Cinema com Rapadura

OPINIÃO   terça-feira, 13 de novembro de 2018

Todas as Canções de Amor (2018): expandindo o significado de amar

A partir de um envolvente jogo entre narrativas paralelas e letras de músicas, o magnético conto sobre dois casais busca redefinir o que significa ser uma história de amor.

Não faça pouco caso do título “Todas as Canções de Amor” como mais um nome genérico para filmes românticos. A primeira obra de ficção de Joana Mariani (“Marias”) realmente extrai de canções populares a liga para contar a história de dois casais distanciados pelo tempo, mas que possuem muito mais que um apartamento em comum.

Ana (Marina Ruy Barbosa, “Sequestro Relâmpago”) e Chico (Bruno Gagliasso, “Mato Sem Cachorro”) são recém-casados e começam a se mudar para o novo lar em São Paulo. Preparando o espaço para iniciar a dança das caixas de mudança, Ana encontra um aparelho de som “3 em 1” e, dentro dele, uma fita cassete com os nomes Clarisse e Daniel, provavelmente dos antigos moradores do apê. Apesar do desdém repetitivo de Chico, o conteúdo da mixtape fascina a esposa escritora, que passa a fantasiar sobre como seria o casal da fita.

Daniel (Júlio Andrade, “Sob Pressão”) e Clarisse (Luiza Mariani, “O Grande Circo Místico”) moram no mesmo apartamento de Ana e Chico, mas num período de tempo anterior especificado pelo surgimento dos celulares, privatizações nas notícias e o início do plano Real. Na outra ponta da jornada de um relacionamento a dois, o casal do passado enfrenta sinais de afastamento e a iminente separação.

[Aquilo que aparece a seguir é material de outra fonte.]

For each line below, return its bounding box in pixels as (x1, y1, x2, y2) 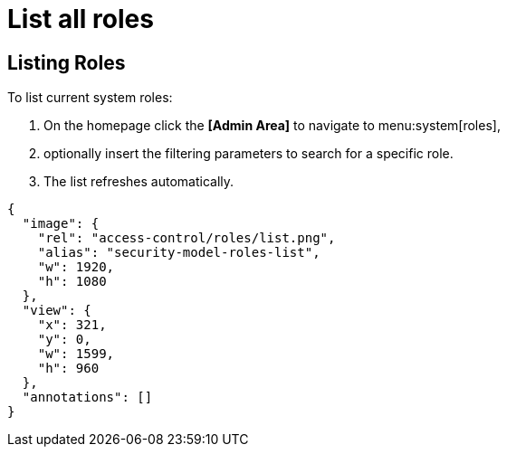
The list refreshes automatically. (43, 174, 234, 190)
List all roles (7, 4, 154, 34)
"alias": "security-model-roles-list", (37, 245, 320, 260)
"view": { (22, 303, 91, 318)
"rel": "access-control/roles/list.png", (37, 231, 336, 246)
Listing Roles (7, 51, 126, 74)
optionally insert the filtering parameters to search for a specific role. (43, 146, 454, 162)
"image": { (22, 216, 100, 232)
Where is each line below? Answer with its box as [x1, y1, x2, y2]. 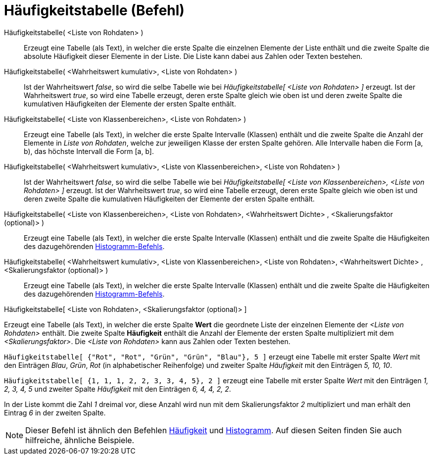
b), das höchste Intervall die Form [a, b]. [24, 147, 154, 155]
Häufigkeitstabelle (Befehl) [4, 2, 185, 19]
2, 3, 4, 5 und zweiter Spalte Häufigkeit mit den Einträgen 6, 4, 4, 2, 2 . [4, 384, 231, 393]
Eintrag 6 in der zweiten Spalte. [4, 408, 106, 417]
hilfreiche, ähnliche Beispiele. [25, 435, 135, 445]
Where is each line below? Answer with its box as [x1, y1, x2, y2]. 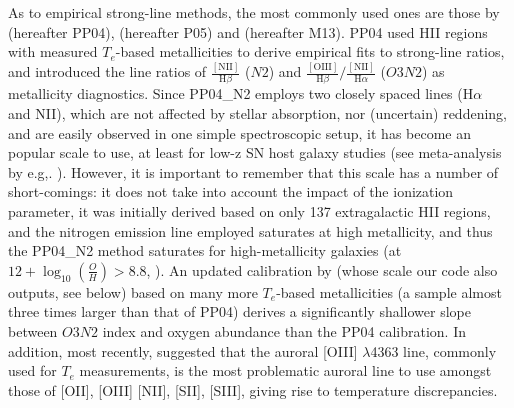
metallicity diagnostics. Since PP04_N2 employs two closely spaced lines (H [8, 83, 474, 104]
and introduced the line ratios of [8, 61, 207, 82]
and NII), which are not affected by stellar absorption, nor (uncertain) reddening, [8, 103, 507, 123]
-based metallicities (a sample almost [276, 281, 502, 302]
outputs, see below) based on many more [8, 281, 258, 302]
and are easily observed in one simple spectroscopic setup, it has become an [8, 122, 471, 143]
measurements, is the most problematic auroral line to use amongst [79, 360, 492, 381]
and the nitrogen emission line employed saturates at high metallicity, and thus [8, 220, 493, 241]
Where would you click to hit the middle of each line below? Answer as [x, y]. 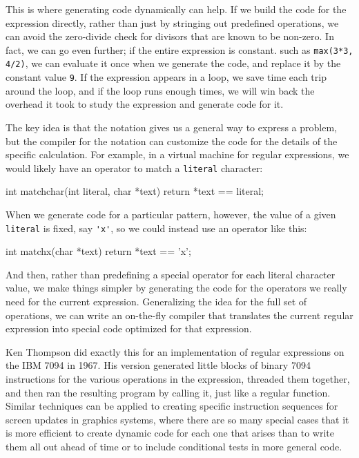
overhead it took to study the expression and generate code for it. [145, 104]
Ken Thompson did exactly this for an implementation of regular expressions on [175, 351]
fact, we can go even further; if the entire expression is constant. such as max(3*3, [179, 49]
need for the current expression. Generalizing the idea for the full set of [156, 301]
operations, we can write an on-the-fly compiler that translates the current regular [179, 315]
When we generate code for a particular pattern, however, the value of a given [171, 214]
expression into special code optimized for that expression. [129, 328]
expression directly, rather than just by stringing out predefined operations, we [172, 22]
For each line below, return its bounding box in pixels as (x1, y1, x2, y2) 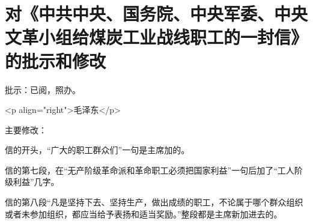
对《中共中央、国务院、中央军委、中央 (5, 1, 308, 26)
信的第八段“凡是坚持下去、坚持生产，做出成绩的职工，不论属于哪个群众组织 (5, 196, 303, 208)
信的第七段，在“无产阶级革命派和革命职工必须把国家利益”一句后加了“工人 (5, 163, 294, 176)
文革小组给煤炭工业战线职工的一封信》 (5, 25, 308, 49)
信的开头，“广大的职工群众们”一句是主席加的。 (5, 144, 190, 156)
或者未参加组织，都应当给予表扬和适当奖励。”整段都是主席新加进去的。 (5, 207, 282, 220)
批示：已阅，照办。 (5, 83, 81, 95)
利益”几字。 (13, 175, 59, 188)
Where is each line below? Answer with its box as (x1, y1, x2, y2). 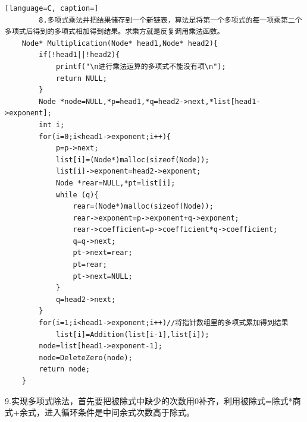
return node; (39, 365, 90, 374)
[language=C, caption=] (5, 4, 99, 12)
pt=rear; (73, 260, 107, 269)
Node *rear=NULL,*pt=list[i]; (55, 178, 176, 187)
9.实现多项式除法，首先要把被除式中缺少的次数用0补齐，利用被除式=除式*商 (5, 394, 301, 407)
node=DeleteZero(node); (39, 353, 133, 362)
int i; (39, 120, 65, 129)
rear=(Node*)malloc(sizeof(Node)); (73, 202, 214, 211)
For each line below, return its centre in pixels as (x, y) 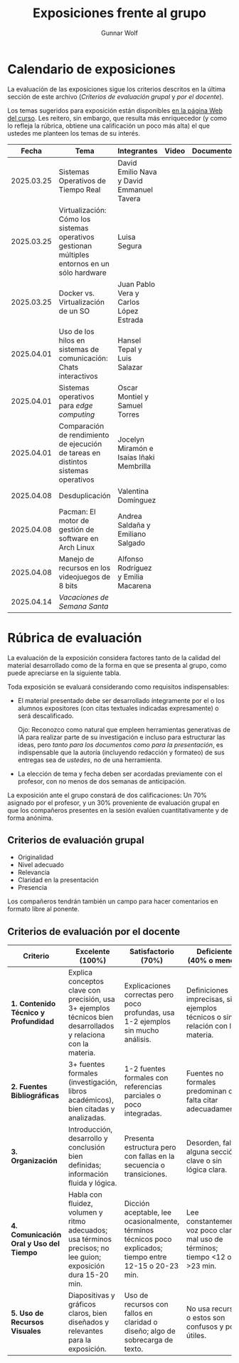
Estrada (131, 320)
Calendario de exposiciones (91, 69)
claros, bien (87, 1313)
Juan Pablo (136, 284)
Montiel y (133, 396)
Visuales (26, 1331)
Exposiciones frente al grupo (119, 13)
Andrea (130, 516)
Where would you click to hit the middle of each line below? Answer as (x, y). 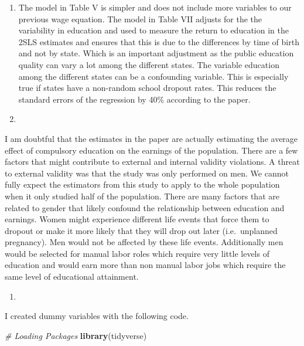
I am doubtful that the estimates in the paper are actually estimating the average (151, 138)
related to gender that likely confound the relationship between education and (145, 207)
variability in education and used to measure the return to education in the (153, 30)
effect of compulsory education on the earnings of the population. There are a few (151, 150)
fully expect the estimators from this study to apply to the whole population (142, 184)
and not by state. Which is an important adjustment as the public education (156, 53)
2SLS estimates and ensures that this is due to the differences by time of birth (159, 41)
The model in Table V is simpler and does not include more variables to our (155, 7)
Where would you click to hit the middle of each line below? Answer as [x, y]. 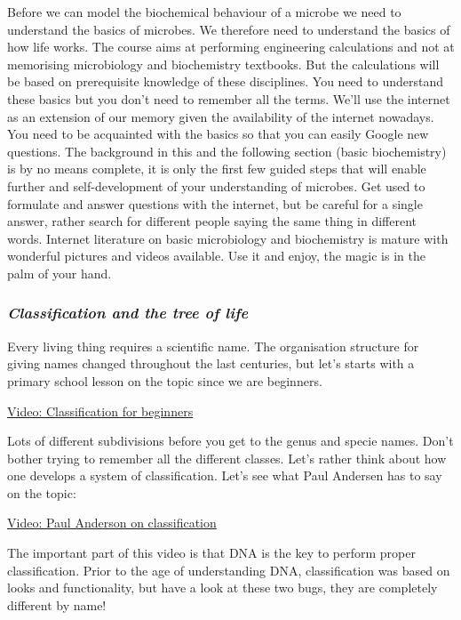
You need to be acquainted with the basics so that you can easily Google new [218, 134]
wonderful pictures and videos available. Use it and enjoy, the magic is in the [216, 256]
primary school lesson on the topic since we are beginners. [165, 380]
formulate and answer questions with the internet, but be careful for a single [215, 203]
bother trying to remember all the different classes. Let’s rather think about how [227, 458]
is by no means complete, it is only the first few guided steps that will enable [217, 169]
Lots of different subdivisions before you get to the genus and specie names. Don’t [230, 441]
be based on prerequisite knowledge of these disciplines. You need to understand [225, 81]
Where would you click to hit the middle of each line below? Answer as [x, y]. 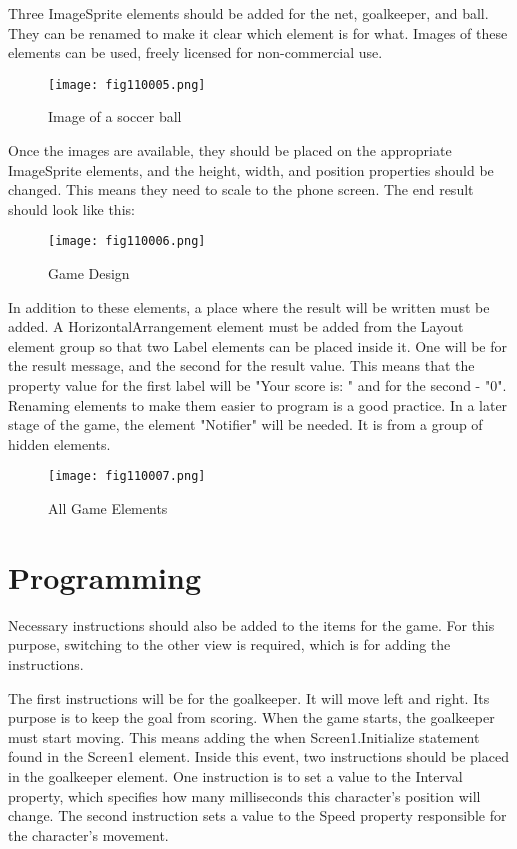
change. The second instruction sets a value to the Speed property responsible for [257, 815]
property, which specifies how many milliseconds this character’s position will [244, 795]
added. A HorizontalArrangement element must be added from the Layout [236, 326]
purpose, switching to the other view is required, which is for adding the [229, 644]
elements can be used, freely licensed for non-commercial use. [195, 52]
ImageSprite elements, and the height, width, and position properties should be [251, 169]
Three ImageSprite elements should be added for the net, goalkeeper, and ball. [248, 13]
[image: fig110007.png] [127, 476]
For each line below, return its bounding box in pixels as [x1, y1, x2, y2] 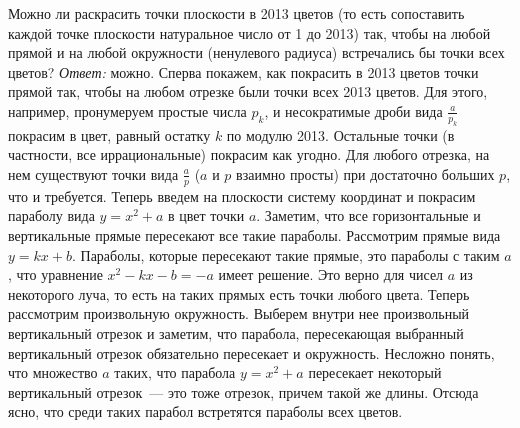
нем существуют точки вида [8, 163, 179, 184]
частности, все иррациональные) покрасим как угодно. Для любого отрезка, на [8, 144, 490, 165]
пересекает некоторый [308, 362, 442, 383]
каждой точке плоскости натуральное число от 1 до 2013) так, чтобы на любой [8, 22, 491, 43]
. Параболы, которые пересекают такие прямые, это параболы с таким [71, 244, 500, 265]
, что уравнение [8, 264, 103, 285]
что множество [8, 362, 98, 383]
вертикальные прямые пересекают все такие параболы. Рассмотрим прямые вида [8, 224, 501, 245]
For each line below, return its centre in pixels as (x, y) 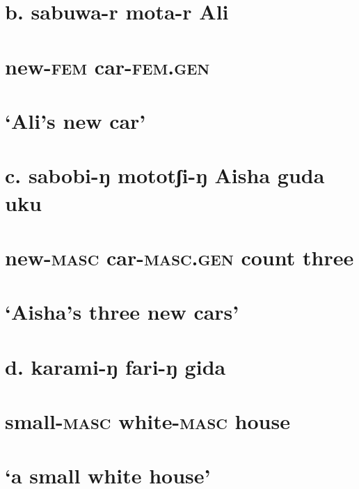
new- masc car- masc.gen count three (179, 257)
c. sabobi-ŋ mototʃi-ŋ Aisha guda (165, 175)
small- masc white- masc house (147, 421)
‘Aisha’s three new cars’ (122, 312)
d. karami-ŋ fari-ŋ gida (115, 366)
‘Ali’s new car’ (75, 120)
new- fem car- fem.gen (107, 66)
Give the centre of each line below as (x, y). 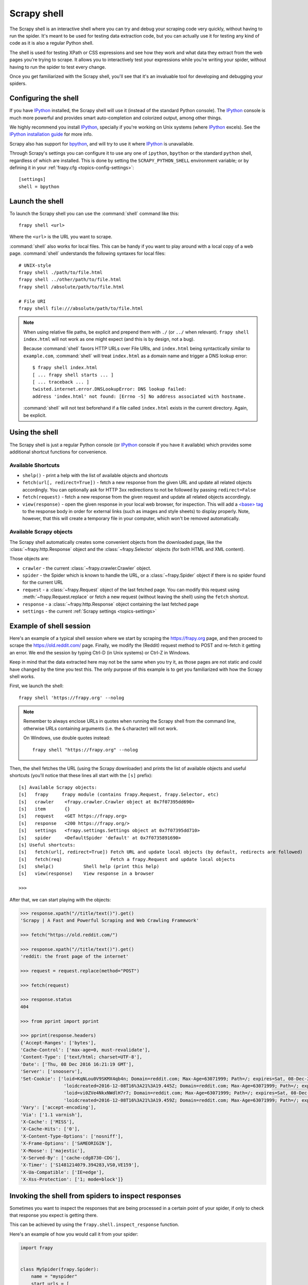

“Todas as Canções de Amor” quase não sai do espaço do apartamento paulista, fazendo com que ele seja o palco principal para contar paralelamente as duas histórias e tudo que a semelhança entre elas acentua. As técnicas de iluminação, transição de cenas e posicionamento de câmeras, ao mesmo tempo naturais e inventivas, driblam a mesmice visual e fazem com que a imobilidade do cenário imperceptivelmente artificial se torne um personagem à parte merecedor de contemplação. Em meio a tantas obras do cinema nacional que não se divorciam da linguagem televisiva, essa característica por si só destaca a direção de Joana Mariani, compensando de longe o tratamento inorgânico ao som do estúdio.

Mesmo na voz dos quatro brilhantes atores em cena e especialmente na metade inicial da experiência, os diálogos ainda meio quadrados chamam atenção demais à literalidade das composições que atravessam o filme costurando passado e presente. O roteiro falado e redundante por vezes subestima o subliminar e também não parece favorecer uma composição profunda dos personagens, mas o carisma das interpretações apaixonantes de Mariani, Andrade, Gagliasso e Barbosa transforma água em vinho dizendo mais nos silêncios, nos corpos e nas intenções do que nas palavras ditas.

Como contraponto à clássica premissa romântica de que o amor é lindo e eterno, o argumento de “todas as canções de amor”, aqui em minúsculo explícito, usa a estranheza de certas letras a princípio contraditórias para provar que relacionamentos não são fáceis e o sentimento é bem mais complexo que o clichê. Quando o amor existe, ele acontece no início, no fim e “a recordação vai estar com ele aonde for”.

Fica para o espectador decidir se Clarisse e Daniel existem no universo do filme ou se são frutos da imaginação de Ana, que encontra na escrita uma maneira de compensar sua inexperiência em relacionamentos e exercitar as complicadas emoções que caminham juntas. “Todas as Canções de Amor” convida à uma cativante reflexão musical sobre o que realmente significa amar.